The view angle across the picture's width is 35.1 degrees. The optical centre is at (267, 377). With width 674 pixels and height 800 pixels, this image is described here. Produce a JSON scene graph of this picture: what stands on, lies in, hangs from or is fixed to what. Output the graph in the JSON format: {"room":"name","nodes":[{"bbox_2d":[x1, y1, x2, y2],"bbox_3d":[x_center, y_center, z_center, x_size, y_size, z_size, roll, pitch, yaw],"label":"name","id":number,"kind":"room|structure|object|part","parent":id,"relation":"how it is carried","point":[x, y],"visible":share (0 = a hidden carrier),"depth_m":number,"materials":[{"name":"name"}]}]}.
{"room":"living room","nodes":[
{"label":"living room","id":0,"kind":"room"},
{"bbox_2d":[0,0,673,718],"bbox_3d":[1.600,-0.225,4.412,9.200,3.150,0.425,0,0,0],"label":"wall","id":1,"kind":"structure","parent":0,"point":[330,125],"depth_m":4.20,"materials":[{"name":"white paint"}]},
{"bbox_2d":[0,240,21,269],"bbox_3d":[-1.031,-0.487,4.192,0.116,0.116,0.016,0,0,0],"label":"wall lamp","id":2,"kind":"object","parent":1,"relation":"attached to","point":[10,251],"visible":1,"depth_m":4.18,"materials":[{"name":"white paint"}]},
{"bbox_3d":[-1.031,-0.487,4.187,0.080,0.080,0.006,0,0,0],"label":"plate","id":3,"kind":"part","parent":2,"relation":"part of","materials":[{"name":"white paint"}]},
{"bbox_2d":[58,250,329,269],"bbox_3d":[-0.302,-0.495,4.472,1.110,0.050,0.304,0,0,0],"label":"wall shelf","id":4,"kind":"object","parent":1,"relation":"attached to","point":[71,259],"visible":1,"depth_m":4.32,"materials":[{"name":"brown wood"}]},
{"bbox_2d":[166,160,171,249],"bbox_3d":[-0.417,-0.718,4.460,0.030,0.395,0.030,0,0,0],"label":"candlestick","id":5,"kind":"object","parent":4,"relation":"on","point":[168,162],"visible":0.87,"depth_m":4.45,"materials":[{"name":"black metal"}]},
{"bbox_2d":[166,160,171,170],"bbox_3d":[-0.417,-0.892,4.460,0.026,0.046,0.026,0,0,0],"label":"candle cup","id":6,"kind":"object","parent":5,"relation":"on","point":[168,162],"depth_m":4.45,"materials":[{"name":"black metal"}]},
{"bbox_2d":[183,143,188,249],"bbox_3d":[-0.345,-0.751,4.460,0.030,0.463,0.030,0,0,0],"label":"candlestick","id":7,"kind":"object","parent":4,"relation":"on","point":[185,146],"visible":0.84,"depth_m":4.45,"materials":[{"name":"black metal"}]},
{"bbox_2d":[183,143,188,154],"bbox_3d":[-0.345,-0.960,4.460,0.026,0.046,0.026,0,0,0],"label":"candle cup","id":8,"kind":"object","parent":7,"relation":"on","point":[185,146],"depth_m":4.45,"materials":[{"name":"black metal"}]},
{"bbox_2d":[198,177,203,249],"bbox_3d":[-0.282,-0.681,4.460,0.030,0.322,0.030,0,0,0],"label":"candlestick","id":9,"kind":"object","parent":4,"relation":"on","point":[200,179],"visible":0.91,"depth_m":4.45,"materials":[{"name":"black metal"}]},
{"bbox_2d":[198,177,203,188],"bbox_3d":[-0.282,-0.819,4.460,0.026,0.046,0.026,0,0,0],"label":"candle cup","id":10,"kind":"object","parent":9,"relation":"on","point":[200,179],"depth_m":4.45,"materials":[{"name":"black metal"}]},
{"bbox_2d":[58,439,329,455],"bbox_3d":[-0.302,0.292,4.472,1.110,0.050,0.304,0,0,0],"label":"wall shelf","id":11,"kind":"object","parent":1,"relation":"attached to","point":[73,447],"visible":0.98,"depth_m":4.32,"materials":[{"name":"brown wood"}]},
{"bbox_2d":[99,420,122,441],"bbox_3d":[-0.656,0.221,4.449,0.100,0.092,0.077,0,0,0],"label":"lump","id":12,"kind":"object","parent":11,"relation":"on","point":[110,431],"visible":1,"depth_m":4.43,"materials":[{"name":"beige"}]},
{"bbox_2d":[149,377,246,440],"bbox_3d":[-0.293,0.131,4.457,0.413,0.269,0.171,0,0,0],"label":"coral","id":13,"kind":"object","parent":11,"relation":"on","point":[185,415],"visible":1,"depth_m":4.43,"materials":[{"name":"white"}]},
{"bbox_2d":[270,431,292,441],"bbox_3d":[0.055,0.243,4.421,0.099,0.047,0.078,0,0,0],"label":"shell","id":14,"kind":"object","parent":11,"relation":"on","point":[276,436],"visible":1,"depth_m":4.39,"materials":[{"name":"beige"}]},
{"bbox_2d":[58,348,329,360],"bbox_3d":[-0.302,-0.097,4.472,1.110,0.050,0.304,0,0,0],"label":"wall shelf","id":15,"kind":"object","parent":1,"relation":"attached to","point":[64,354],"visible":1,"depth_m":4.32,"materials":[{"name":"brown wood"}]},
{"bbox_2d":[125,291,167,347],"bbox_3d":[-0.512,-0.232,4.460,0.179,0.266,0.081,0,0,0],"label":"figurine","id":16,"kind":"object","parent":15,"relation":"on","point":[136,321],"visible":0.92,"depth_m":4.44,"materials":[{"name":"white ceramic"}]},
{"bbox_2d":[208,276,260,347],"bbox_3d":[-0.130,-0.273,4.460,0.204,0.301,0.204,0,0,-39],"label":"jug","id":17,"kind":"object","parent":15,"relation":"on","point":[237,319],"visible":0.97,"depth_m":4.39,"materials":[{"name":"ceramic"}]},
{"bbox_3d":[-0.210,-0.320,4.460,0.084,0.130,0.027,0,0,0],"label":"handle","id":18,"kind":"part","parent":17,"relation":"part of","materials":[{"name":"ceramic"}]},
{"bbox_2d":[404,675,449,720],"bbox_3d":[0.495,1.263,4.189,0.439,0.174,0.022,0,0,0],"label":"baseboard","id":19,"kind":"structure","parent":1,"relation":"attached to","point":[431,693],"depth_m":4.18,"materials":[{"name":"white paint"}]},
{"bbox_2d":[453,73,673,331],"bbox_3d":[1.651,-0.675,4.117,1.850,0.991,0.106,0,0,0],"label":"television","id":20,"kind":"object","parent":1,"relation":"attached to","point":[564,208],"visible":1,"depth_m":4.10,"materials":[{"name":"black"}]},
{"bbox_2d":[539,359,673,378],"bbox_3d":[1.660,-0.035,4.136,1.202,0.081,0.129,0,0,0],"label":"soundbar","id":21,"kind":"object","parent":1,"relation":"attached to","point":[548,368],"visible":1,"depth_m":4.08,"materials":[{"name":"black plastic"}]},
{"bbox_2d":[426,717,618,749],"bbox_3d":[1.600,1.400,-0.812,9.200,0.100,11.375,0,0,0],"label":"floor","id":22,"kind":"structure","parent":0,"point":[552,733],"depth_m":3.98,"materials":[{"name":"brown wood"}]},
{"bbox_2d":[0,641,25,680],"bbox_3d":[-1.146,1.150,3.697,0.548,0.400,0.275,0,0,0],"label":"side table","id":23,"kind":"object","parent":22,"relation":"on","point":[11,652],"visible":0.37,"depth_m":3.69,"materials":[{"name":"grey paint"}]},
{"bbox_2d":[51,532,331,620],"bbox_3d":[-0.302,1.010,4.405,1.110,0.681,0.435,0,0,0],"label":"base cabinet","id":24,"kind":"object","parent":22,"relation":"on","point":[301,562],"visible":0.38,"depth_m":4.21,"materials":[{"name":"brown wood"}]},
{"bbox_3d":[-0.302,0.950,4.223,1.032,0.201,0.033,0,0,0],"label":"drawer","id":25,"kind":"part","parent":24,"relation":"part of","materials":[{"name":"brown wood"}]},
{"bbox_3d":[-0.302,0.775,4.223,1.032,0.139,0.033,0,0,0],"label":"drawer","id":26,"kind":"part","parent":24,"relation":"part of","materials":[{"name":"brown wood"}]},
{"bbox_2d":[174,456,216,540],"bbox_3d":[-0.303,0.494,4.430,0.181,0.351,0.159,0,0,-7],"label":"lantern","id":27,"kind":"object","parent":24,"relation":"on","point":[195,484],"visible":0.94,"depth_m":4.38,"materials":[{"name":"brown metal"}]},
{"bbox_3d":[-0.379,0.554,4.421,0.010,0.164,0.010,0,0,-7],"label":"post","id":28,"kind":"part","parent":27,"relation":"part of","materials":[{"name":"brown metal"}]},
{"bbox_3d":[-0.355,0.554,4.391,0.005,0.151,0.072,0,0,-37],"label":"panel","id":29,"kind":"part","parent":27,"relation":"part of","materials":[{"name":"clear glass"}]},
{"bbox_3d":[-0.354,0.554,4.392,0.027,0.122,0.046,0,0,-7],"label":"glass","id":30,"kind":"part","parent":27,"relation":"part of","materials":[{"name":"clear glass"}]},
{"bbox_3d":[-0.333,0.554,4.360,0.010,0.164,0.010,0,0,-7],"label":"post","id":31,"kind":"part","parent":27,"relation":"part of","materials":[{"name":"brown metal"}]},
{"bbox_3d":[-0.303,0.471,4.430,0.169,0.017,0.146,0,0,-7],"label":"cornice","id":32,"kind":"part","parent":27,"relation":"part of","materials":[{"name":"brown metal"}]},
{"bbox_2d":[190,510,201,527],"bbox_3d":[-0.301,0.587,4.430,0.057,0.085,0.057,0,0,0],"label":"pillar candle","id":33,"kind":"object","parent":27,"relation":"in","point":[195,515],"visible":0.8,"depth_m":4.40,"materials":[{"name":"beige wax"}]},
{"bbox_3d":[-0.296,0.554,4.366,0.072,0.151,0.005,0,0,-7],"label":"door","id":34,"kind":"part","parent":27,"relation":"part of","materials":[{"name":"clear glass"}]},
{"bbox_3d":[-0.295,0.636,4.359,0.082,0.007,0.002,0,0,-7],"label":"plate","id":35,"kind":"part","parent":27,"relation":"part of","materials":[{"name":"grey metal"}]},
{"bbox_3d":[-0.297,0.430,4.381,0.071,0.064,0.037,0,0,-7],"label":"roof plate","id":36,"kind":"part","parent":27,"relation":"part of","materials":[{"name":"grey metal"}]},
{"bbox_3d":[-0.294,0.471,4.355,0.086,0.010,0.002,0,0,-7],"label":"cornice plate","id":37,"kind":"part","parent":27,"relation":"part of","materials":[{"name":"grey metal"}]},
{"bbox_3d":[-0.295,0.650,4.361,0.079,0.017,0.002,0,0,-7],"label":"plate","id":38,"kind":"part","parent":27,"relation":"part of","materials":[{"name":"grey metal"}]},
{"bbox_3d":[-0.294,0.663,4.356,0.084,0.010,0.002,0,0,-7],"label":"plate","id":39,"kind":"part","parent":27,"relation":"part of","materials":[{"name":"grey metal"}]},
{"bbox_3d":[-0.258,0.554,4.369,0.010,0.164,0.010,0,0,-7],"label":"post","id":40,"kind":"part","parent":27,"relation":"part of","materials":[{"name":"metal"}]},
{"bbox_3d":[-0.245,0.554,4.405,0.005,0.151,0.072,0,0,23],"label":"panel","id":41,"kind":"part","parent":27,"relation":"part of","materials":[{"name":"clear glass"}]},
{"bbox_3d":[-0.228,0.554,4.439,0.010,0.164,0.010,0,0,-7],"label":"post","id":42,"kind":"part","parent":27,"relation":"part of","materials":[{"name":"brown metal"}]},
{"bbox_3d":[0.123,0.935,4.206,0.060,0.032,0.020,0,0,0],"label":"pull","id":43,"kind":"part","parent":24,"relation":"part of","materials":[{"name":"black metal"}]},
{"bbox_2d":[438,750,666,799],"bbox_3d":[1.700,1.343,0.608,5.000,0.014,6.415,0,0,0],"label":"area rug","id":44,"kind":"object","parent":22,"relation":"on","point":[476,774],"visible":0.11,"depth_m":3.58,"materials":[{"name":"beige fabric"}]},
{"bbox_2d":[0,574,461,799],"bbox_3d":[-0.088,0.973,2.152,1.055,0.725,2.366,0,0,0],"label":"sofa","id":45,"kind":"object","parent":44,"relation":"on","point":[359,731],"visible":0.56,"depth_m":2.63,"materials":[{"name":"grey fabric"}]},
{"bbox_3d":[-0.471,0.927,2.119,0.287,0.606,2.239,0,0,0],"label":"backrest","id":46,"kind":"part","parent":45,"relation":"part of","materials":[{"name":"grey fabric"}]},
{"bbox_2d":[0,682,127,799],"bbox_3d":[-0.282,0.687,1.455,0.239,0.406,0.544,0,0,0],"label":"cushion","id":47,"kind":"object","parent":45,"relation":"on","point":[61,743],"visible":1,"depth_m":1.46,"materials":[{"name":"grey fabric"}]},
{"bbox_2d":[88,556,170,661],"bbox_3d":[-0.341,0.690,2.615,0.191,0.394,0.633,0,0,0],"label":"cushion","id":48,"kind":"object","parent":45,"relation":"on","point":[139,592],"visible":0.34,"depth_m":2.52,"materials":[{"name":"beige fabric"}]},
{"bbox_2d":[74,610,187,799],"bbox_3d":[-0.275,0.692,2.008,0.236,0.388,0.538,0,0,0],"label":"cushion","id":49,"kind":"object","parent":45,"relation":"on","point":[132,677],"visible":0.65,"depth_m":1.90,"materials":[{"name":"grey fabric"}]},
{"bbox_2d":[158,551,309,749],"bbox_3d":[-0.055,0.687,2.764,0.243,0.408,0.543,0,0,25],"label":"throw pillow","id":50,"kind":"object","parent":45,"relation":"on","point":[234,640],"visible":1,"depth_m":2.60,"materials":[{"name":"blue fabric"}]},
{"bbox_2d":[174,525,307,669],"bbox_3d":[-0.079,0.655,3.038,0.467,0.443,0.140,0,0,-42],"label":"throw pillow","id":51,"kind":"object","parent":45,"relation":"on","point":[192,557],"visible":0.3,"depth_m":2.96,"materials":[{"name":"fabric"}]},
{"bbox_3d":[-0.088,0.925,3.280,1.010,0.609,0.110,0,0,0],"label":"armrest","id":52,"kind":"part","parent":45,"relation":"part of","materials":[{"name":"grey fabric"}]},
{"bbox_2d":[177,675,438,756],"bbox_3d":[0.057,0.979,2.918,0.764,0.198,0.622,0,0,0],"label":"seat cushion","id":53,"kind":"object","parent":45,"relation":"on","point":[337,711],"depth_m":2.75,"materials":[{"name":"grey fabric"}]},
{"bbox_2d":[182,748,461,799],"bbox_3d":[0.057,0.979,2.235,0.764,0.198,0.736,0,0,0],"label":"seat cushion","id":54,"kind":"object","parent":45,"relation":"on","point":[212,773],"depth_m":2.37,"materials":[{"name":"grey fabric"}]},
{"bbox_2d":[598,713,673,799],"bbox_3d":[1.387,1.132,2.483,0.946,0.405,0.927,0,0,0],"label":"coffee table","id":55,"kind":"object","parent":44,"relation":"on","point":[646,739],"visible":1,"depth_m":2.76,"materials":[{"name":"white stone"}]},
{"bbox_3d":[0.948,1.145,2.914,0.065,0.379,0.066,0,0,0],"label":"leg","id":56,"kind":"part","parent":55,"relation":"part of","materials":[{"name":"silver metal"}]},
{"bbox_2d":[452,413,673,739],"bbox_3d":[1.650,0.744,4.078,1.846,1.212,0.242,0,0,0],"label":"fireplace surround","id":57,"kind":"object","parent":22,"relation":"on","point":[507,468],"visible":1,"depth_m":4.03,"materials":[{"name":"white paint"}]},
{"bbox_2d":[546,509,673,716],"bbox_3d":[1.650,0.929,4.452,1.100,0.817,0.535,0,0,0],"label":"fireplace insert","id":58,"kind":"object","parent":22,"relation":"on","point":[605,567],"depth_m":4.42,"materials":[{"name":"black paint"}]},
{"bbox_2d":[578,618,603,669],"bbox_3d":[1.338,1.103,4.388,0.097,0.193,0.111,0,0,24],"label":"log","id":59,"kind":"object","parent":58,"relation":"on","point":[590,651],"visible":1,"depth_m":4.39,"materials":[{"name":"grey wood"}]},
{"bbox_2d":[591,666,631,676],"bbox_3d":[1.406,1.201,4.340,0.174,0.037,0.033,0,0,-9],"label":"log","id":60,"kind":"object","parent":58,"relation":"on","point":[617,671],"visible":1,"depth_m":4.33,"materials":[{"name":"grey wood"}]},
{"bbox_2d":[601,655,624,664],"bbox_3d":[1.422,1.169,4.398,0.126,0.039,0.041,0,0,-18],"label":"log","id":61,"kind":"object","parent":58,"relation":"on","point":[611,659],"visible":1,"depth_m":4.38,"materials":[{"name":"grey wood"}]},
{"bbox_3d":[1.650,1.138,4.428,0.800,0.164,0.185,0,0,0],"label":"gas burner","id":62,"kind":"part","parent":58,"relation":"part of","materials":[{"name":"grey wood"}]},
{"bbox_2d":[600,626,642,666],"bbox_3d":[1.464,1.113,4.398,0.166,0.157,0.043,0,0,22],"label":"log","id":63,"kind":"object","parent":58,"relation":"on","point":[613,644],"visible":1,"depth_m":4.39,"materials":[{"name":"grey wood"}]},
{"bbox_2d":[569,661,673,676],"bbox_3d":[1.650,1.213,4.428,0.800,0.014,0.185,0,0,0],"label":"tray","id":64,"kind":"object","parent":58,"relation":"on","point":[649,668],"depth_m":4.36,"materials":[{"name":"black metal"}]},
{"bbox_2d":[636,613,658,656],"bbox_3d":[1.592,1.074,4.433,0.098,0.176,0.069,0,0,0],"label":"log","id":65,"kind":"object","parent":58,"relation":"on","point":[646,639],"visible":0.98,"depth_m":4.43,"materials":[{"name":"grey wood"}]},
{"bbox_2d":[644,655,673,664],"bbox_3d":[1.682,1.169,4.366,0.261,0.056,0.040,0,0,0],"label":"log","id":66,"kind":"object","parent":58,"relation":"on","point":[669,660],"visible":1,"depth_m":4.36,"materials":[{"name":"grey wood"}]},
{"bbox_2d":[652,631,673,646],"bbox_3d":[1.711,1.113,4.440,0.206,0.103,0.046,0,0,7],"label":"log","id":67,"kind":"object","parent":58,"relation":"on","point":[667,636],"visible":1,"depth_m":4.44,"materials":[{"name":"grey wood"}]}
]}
■ ■ ■
> INSTRUCTIONS TO FOLLOW
Isolate the lines above that contain the word "living" and copy them.

> RESPONSE AREA
{"room":"living room","nodes":[
{"label":"living room","id":0,"kind":"room"},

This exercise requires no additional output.